Mackendrick ne s’autorise une majesté formelle que quand Sammy côtoie des
protagonistes qui l’accompagne et l’aide sans le guider, qui l’accueille sans
le retenir.
Le voyage en bateau en compagnie d’un paisible pèlerin puis les
méandres de la savane découverts avec le chercheur de diamant Cocky (Edward G.
Robinson) laissent enfin beauté suspendue et contemplative s’installer. Sammy
plus sur le qui-vive peut redevenir un garçonnet distrait (le joli moment où le
pèlerin tente un semblant de discours philosophique et abandonne en voyant
Sammy se gratte) et capable de s’émerveiller face à la splendeur sauvage qui l’entoure.

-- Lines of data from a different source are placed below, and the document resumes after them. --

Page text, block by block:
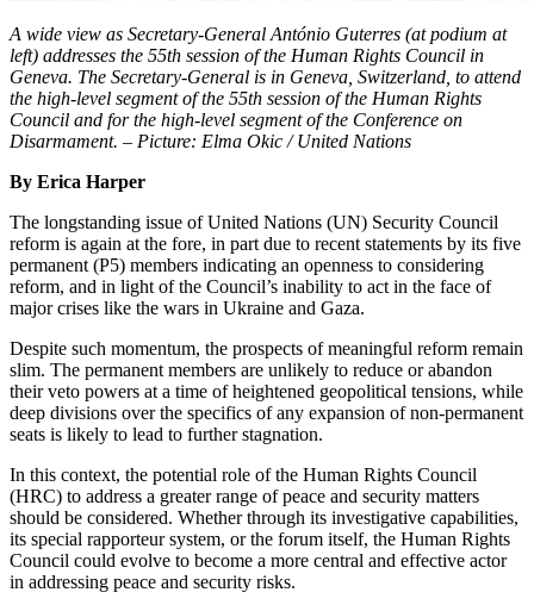
A wide view as Secretary-General António Guterres (at podium at
left) addresses the 55th session of the Human Rights Council in
Geneva. The Secretary-General is in Geneva, Switzerland, to attend
the high-level segment of the 55th session of the Human Rights
Council and for the high-level segment of the Conference on
Disarmament. – Picture: Elma Okic / United Nations
By Erica Harper
The longstanding issue of United Nations (UN) Security Council
reform is again at the fore, in part due to recent statements by its five
permanent (P5) members indicating an openness to considering
reform, and in light of the Council’s inability to act in the face of
major crises like the wars in Ukraine and Gaza.
Despite such momentum, the prospects of meaningful reform remain
slim. The permanent members are unlikely to reduce or abandon
their veto powers at a time of heightened geopolitical tensions, while
deep divisions over the specifics of any expansion of non-permanent
seats is likely to lead to further stagnation.
In this context, the potential role of the Human Rights Council
(HRC) to address a greater range of peace and security matters
should be considered. Whether through its investigative capabilities,
its special rapporteur system, or the forum itself, the Human Rights
Council could evolve to become a more central and effective actor
in addressing peace and security risks.
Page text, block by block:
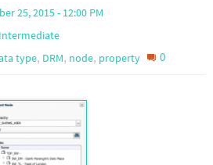
25, 2015 - 12:00 PM
type, DRM, node, property 0
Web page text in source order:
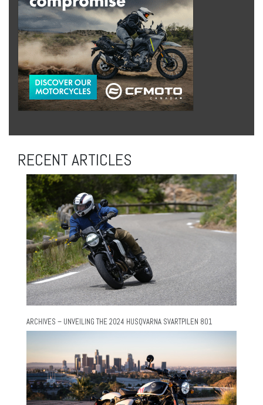
RECENT ARTICLES
ARCHIVES – UNVEILING THE 2024 HUSQVARNA SVARTPILEN 801
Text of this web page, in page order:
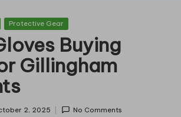
Protective Gear
Buying
Gillingham
2, 2025 No Comments
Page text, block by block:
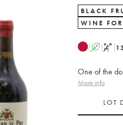
BLACK
WINE
A S
One of the
More info
LOT

Mackendrick à travers ce lâcher prise fond son personnage dans cette Afrique
dont il s’imprègne et ne traverse plus seulement avec méfiance (le voyage en
bateau où il se mêle aux locaux plutôt que d’aller en première classe avec les
occidentaux). C’est aussi le moment de faire ressurgir sa vulnérabilité enfouie
sous la détermination farouche.
Le pèlerin tout comme Cocky apparaissent à
Sammy à travers une aura à la fois fascinante (une scène de prière pour le pèlerin,
gravissant une falaise qu’il vient de faire exploser pour Cocky) et paternelle
qui ramène Sammy au besoin de protection et autorité inhérent à son âge. Il
peut donc se libérer par une plus grande insouciance avec le pèlerin, et se
laisser aller aux confidences et remords (les petites trahisons faites durant
son parcours) avec Cocky qui saura le réconforter. Toute la dernière partie
plus apaisée repose sur cette rencontre, cette affection spontanée entre Sammy
et Cocky (truculent Robinson) à travers de belles séquences intimistes et
parfois spectaculaire comme la chasse au guépard. Une nouvelle fois cela s’entremêle
aussi à la vision de l’Afrique et ces habitants, admirable si l’on est serein
en les côtoyant. Une scène est emblématique à cet égard, quand Sammy se
réveille à l’arrière d’une jeep entouré de noirs et où sa peur initial s’estompe
face à leurs chants et sourires.
Le bel épilogue, au terme de bien des péripéties, repose
totalement sur cette approche en laissant Sammy aller au bout de son obsession
(ce que Cocky a compris) tout en le montrant au bout du voyage inchangé. Il a
juste fait un petit bout de chemin et le plein de souvenirs, mais il est
toujours un enfant de son âge plein d’allant et de rêve !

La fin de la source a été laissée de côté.